TASK BRIEF: Exact reproduction of the data is required, with images excluded.

AVAILABLE DATA:
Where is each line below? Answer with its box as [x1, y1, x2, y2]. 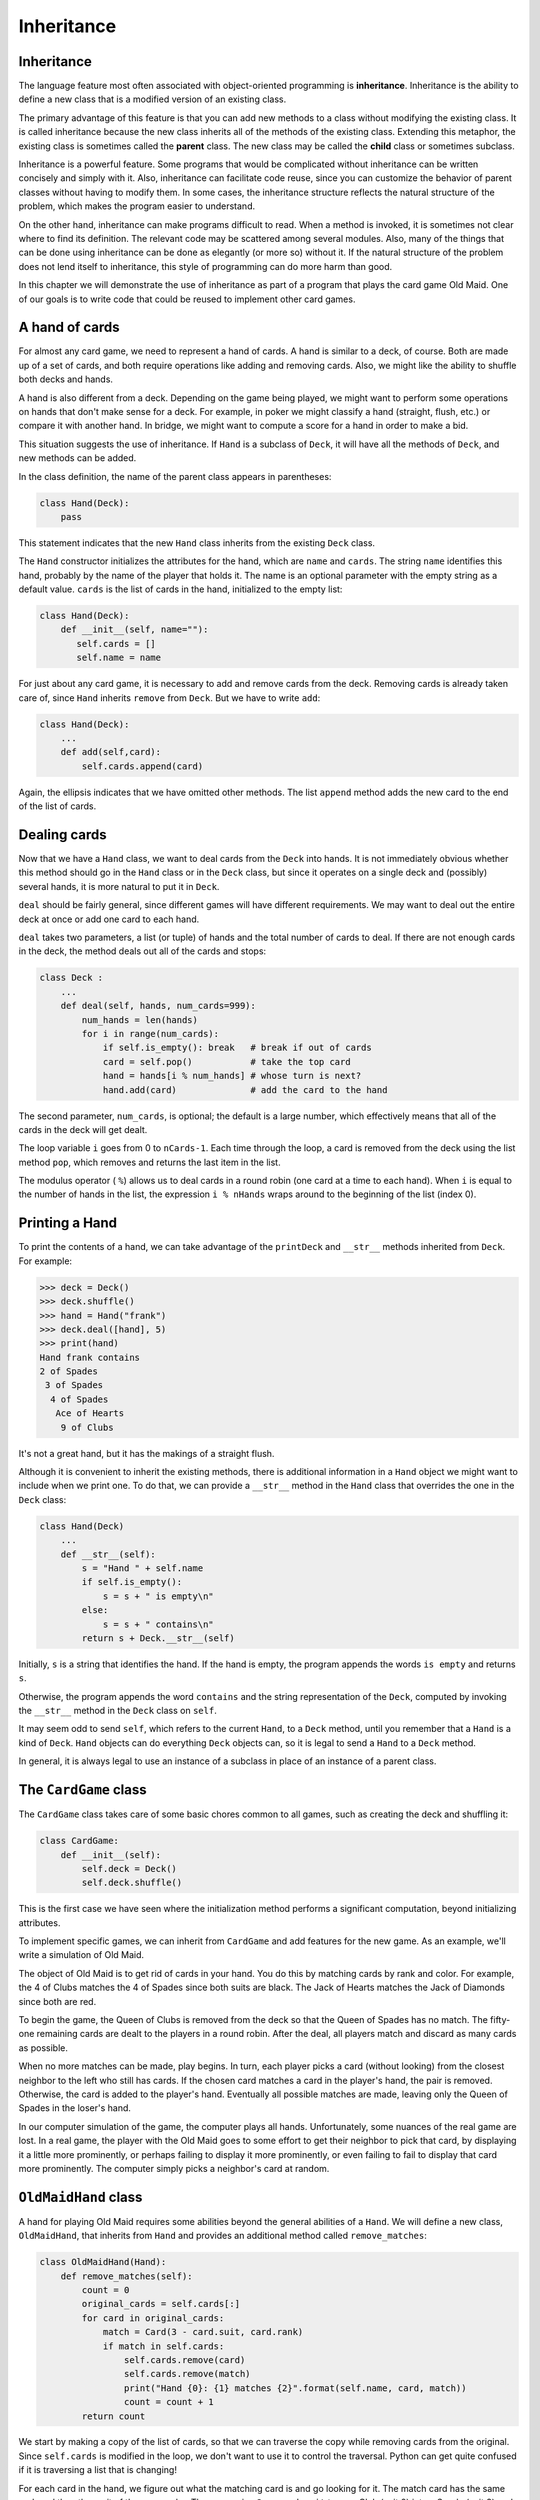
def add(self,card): [60, 746, 162, 758]
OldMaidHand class [18, 2188, 143, 2205]
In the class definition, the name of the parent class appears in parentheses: [18, 470, 332, 482]
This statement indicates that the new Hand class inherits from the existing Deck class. [18, 536, 375, 549]
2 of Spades [39, 1366, 99, 1377]
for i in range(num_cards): [81, 1028, 220, 1039]
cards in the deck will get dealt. [18, 1123, 148, 1135]
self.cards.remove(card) [123, 2354, 246, 2365]
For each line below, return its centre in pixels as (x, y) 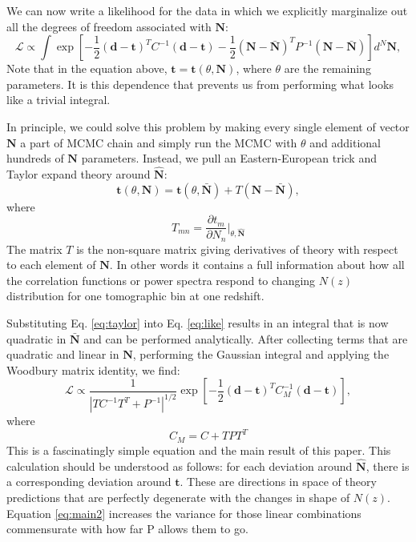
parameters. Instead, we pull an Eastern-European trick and (229, 158)
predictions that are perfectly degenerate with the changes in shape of (178, 497)
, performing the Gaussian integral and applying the (261, 354)
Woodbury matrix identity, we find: (93, 369)
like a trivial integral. (59, 100)
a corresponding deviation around (89, 482)
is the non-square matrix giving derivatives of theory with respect (237, 249)
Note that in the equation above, (87, 68)
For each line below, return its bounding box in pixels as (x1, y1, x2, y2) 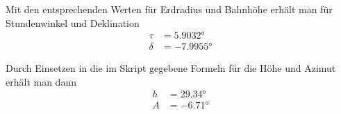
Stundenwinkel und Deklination (6, 15, 140, 30)
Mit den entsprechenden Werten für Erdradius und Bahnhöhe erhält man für (6, 2, 333, 16)
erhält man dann (6, 74, 76, 88)
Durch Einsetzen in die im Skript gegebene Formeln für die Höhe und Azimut (6, 61, 336, 75)
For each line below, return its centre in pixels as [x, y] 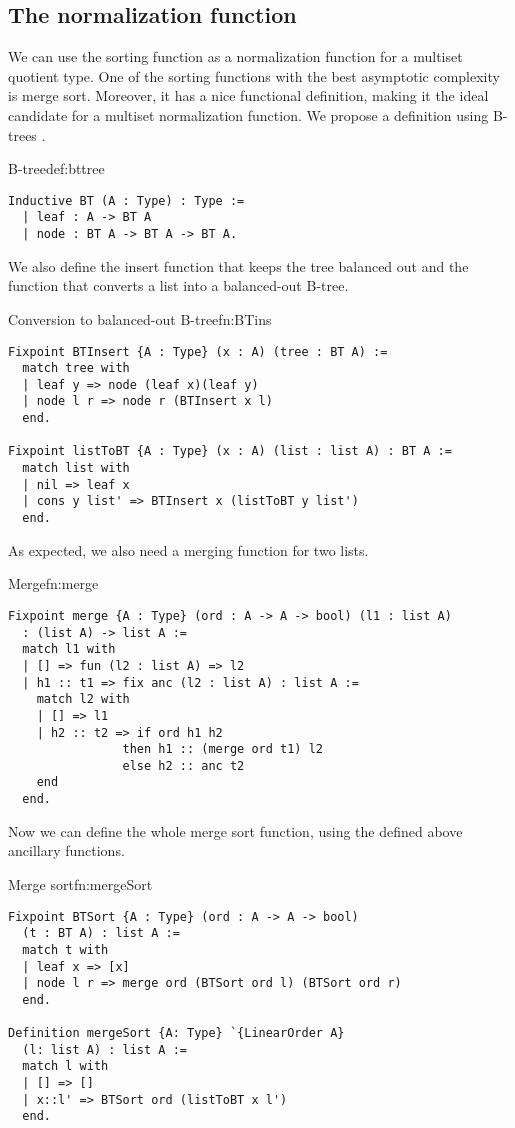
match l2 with [83, 699]
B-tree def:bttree [56, 168]
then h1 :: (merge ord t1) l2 [222, 749]
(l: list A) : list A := [104, 1049]
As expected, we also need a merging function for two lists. [188, 549]
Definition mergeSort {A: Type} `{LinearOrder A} [176, 1033]
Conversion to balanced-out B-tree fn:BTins [140, 318]
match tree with [76, 368]

OUTPUT:
Where is each line below? Answer with its box as [x1, y1, x2, y2]. 
def add(self,card): [60, 746, 162, 758]
OldMaidHand class [18, 2188, 143, 2205]
In the class definition, the name of the parent class appears in parentheses: [18, 470, 332, 482]
This statement indicates that the new Hand class inherits from the existing Deck class. [18, 536, 375, 549]
2 of Spades [39, 1366, 99, 1377]
for i in range(num_cards): [81, 1028, 220, 1039]
cards in the deck will get dealt. [18, 1123, 148, 1135]
self.cards.remove(card) [123, 2354, 246, 2365]
For each line below, return its centre in pixels as (x, y) 
parameters. Instead, we pull an Eastern-European trick and (229, 158)
predictions that are perfectly degenerate with the changes in shape of (178, 497)
, performing the Gaussian integral and applying the (261, 354)
Woodbury matrix identity, we find: (93, 369)
like a trivial integral. (59, 100)
a corresponding deviation around (89, 482)
is the non-square matrix giving derivatives of theory with respect (237, 249)
Note that in the equation above, (87, 68)
For each line below, return its bounding box in pixels as (x1, y1, x2, y2) 
Stundenwinkel und Deklination (6, 15, 140, 30)
Mit den entsprechenden Werten für Erdradius und Bahnhöhe erhält man für (6, 2, 333, 16)
erhält man dann (6, 74, 76, 88)
Durch Einsetzen in die im Skript gegebene Formeln für die Höhe und Azimut (6, 61, 336, 75)
For each line below, return its centre in pixels as [x, y] 
match l2 with [83, 699]
B-tree def:bttree [56, 168]
then h1 :: (merge ord t1) l2 [222, 749]
(l: list A) : list A := [104, 1049]
As expected, we also need a merging function for two lists. [188, 549]
Definition mergeSort {A: Type} `{LinearOrder A} [176, 1033]
Conversion to balanced-out B-tree fn:BTins [140, 318]
match tree with [76, 368]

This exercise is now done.